Transcribe the entries below word for word, beginning at the line with "莱布尼茨被认为是亚里士多德与戈特洛布·弗雷格之间最重要的逻辑学家之一。 (6, 220, 395, 237)" and stopping after the line with "Postconditions : [22, 210, 99, 225]"; drop all pictures.

*** Opening The input ***

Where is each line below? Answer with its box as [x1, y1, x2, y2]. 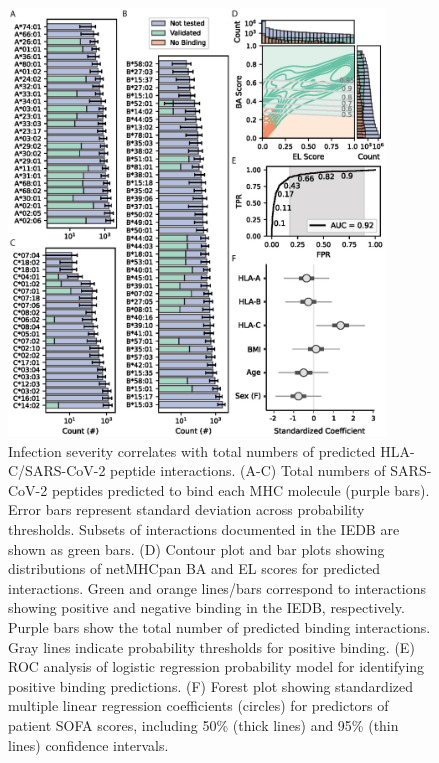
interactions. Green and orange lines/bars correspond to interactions [8, 577, 427, 598]
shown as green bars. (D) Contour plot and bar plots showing [8, 538, 385, 559]
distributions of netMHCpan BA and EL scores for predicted [8, 558, 381, 579]
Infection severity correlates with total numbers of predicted [8, 440, 376, 461]
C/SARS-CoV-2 [8, 460, 106, 481]
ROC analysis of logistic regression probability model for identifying [8, 656, 425, 677]
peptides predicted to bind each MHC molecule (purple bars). [51, 479, 430, 500]
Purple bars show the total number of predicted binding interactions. [8, 616, 431, 637]
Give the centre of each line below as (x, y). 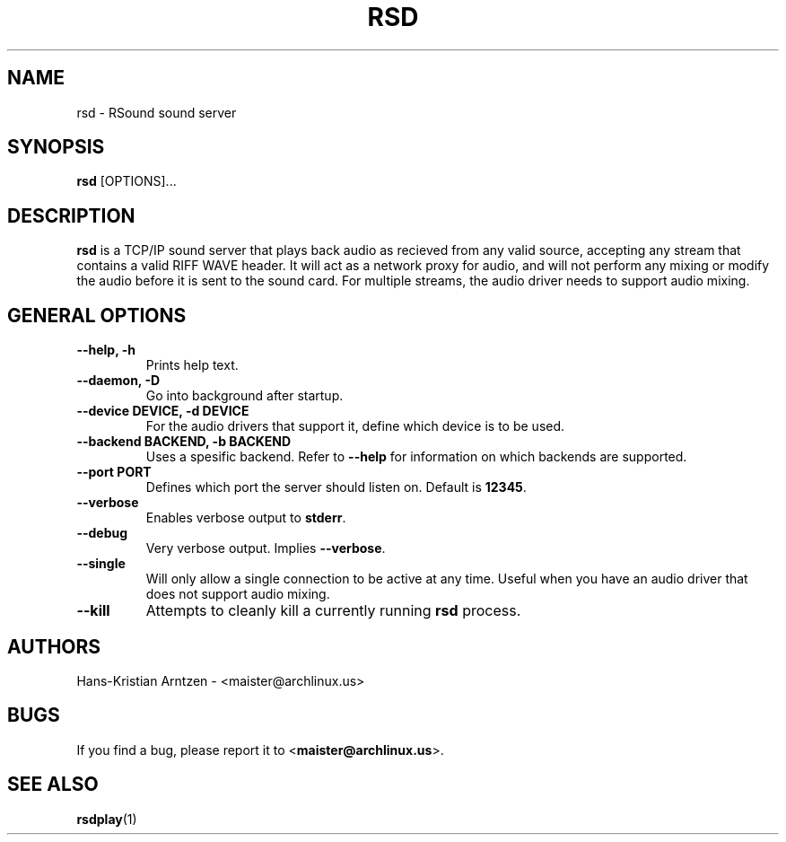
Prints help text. (192, 365)
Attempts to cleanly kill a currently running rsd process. (333, 611)
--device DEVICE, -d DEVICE (163, 411)
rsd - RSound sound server (157, 112)
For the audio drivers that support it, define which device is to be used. (355, 426)
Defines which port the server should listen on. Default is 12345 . (336, 487)
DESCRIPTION (71, 215)
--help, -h (106, 350)
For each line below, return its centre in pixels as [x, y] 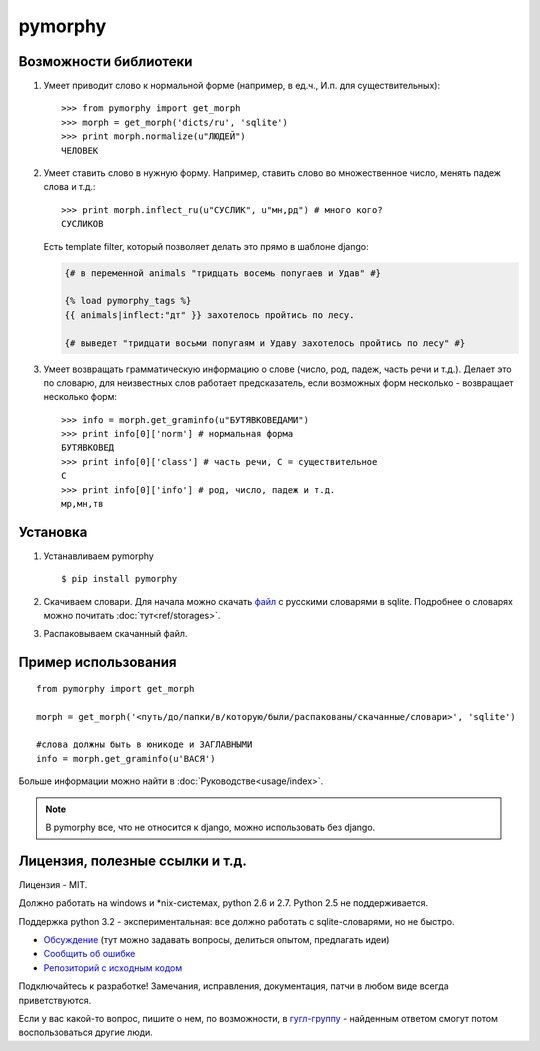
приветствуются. [55, 1000]
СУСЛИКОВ [82, 224]
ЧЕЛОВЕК [80, 150]
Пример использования [97, 662]
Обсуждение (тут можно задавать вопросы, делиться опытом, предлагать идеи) [216, 940]
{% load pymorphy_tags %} [128, 301]
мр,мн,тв [82, 504]
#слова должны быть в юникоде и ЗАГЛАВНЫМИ [144, 744]
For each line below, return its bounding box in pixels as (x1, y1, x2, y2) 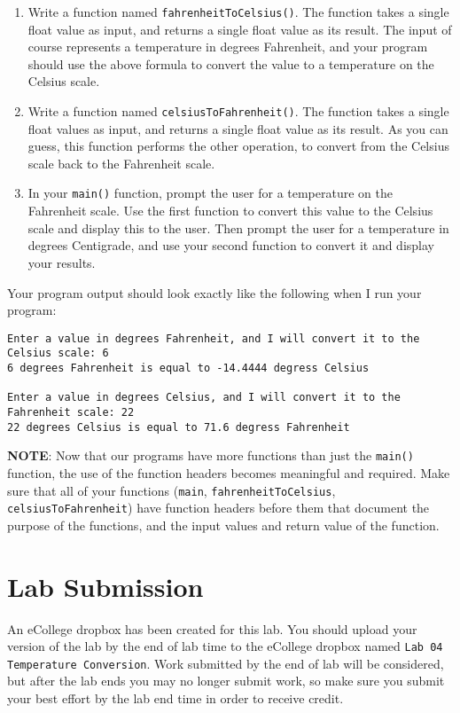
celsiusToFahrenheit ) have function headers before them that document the (7, 498, 430, 517)
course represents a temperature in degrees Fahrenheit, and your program (27, 37, 428, 56)
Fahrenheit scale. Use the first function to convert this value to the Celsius (27, 201, 433, 220)
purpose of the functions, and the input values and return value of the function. (7, 515, 440, 534)
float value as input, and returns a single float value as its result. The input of (27, 20, 452, 38)
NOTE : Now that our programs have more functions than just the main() (7, 446, 414, 465)
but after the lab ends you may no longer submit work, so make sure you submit (7, 671, 445, 690)
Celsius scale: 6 (7, 347, 109, 360)
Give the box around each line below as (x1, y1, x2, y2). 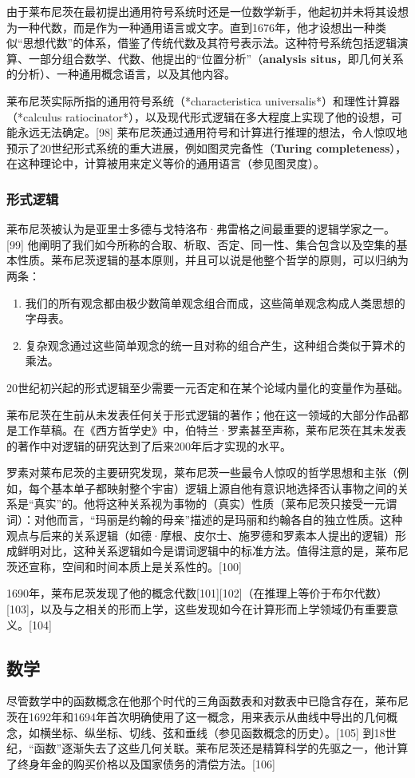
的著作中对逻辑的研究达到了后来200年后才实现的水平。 (6, 437, 291, 454)
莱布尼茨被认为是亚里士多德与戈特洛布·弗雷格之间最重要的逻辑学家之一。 (6, 220, 395, 237)
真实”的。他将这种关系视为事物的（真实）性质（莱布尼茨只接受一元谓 (34, 495, 397, 512)
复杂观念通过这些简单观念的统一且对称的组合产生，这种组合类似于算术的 (25, 336, 405, 353)
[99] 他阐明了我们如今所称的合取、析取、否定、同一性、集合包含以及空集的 (6, 236, 397, 252)
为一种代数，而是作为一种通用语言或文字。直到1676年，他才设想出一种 (6, 18, 375, 35)
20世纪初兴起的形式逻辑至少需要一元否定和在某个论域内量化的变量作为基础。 (6, 379, 409, 395)
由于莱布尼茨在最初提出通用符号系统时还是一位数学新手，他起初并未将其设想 (6, 3, 409, 19)
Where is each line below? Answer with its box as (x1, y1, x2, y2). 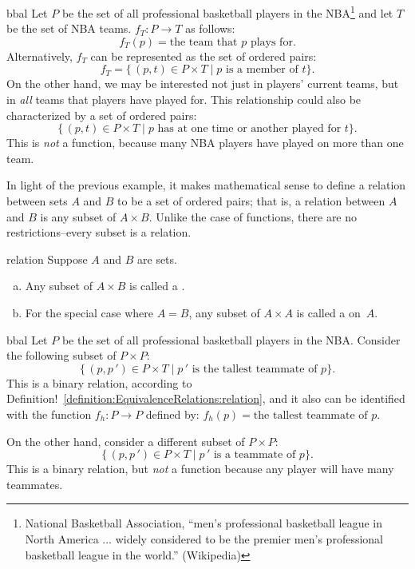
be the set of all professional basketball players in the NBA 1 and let (61, 2, 393, 21)
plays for (250, 36, 293, 48)
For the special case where (25, 304, 154, 320)
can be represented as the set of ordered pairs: (90, 47, 317, 64)
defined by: (145, 405, 200, 422)
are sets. (137, 250, 177, 267)
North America (25, 530, 99, 547)
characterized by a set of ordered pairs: (6, 106, 197, 123)
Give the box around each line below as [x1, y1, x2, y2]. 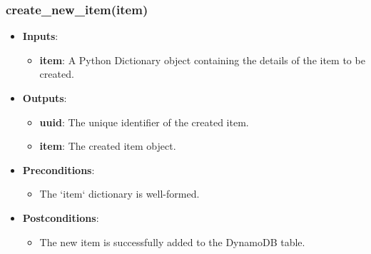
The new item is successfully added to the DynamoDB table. [39, 234, 305, 249]
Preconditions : [22, 162, 95, 177]
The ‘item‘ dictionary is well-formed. [39, 186, 200, 201]
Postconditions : [22, 210, 99, 225]
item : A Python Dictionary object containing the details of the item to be [39, 52, 365, 67]
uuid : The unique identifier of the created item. [39, 114, 249, 129]
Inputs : [22, 29, 59, 44]
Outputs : [22, 91, 67, 105]
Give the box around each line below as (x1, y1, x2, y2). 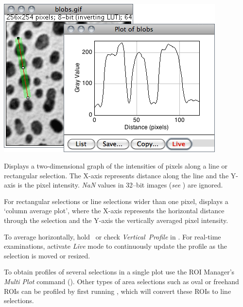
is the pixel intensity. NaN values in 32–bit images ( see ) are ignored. (17, 180, 223, 190)
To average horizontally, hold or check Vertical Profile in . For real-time (4, 231, 221, 241)
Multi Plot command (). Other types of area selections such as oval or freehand (4, 276, 239, 286)
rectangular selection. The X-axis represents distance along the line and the (4, 170, 229, 180)
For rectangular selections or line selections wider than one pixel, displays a (4, 196, 228, 206)
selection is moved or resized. (4, 250, 90, 260)
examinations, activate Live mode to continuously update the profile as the (4, 241, 227, 251)
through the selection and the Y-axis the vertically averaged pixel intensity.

*** Closing The input ***

__Solved exercise__
莱布尼茨被认为是亚里士多德与戈特洛布·弗雷格之间最重要的逻辑学家之一。 (6, 220, 395, 237)
真实”的。他将这种关系视为事物的（真实）性质（莱布尼茨只接受一元谓 (34, 495, 397, 512)
复杂观念通过这些简单观念的统一且对称的组合产生，这种组合类似于算术的 (25, 336, 405, 353)
[99] 他阐明了我们如今所称的合取、析取、否定、同一性、集合包含以及空集的 (6, 236, 397, 252)
为一种代数，而是作为一种通用语言或文字。直到1676年，他才设想出一种 (6, 18, 375, 35)
20世纪初兴起的形式逻辑至少需要一元否定和在某个论域内量化的变量作为基础。 (6, 379, 409, 395)
由于莱布尼茨在最初提出通用符号系统时还是一位数学新手，他起初并未将其设想 (6, 3, 409, 19)
Where is each line below? Answer with its box as (x1, y1, x2, y2). 
be the set of all professional basketball players in the NBA 1 and let (61, 2, 393, 21)
plays for (250, 36, 293, 48)
For the special case where (25, 304, 154, 320)
can be represented as the set of ordered pairs: (90, 47, 317, 64)
defined by: (145, 405, 200, 422)
are sets. (137, 250, 177, 267)
North America (25, 530, 99, 547)
characterized by a set of ordered pairs: (6, 106, 197, 123)
Give the box around each line below as [x1, y1, x2, y2]. 
The new item is successfully added to the DynamoDB table. [39, 234, 305, 249]
Preconditions : [22, 162, 95, 177]
The ‘item‘ dictionary is well-formed. [39, 186, 200, 201]
Postconditions : [22, 210, 99, 225]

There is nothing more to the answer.